# Force Empty Trash!!!



## spitty27 (Jan 28, 2003)

Here's how you can force empty the trash without getting that annoying message:

heres how to empty the trash - shift command delete (and then hit ok)

heres how to force emtpy the trash - shift command option delete

i duno if anyone already found this out..but, just thought it was kinda cool


----------



## jeb1138 (Jan 28, 2003)

Thanks!  I was using a separate app to force empty.  This is a lot easier.


----------



## Giaguara (Jan 28, 2003)

or 

rm -rf ~/.Trash/*

or

sudo rm -rf ~/.Trash/*


----------



## jeb1138 (Jan 29, 2003)

Yes but if you have several partitions or any external hard drives that won't necessarily do the trick - anything deleted from an external hard drive called... uh... Giaguara  for instance, will be stored in /Volumes/Giaguara/.Trash/  So you'd have to go digging around to find out which item is being stubborn and where it came from.  You could write a script, I suppose, but Apple already did!


----------



## solrac (Jan 29, 2003)

how about unchecking the warning on empty trash box in the finder preferences?

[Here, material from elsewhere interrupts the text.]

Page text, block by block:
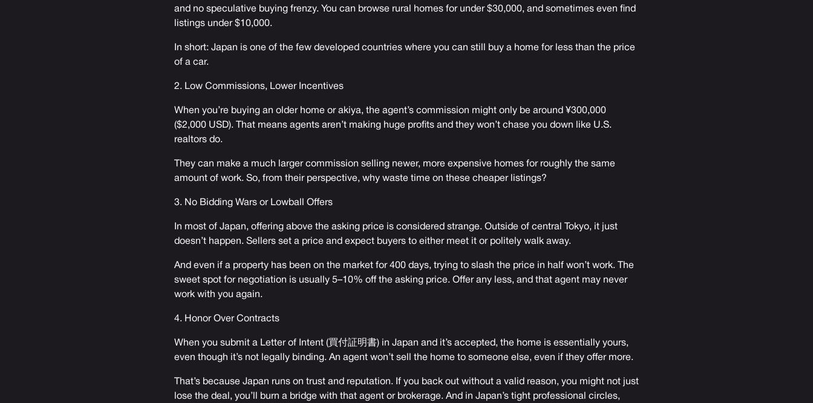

Durrrrrrrrrrrrrrrrrrrrrr


----------



## Giaguara (Jan 29, 2003)

jeb i don't want to write that script because i know it'd make me in trouble with terminal ... unless i'll call the script something like Emptytrash   (no way calling it Trash)
.. besides, all my files so far are in Tao (the ibook HD) and the music in iChing (the 'pod)  ...


----------



## senne (Jan 29, 2003)

you can also just press the alt-button and go to the finder in the menubar and then click Empty Trash

(this was also in OS 8.6 and 9)


----------



## jeb1138 (Jan 29, 2003)

Thanks senne.   Didn't know about that either.  Giaguara - sounds like you don't have several partitions and you aren't using your iPod as an external hard drive so that would mean my comment doesn't apply to you.   I just wanted to throw that out there for people to whom it might apply. 

solrac -- you really should see somebody about that slur of yours.


----------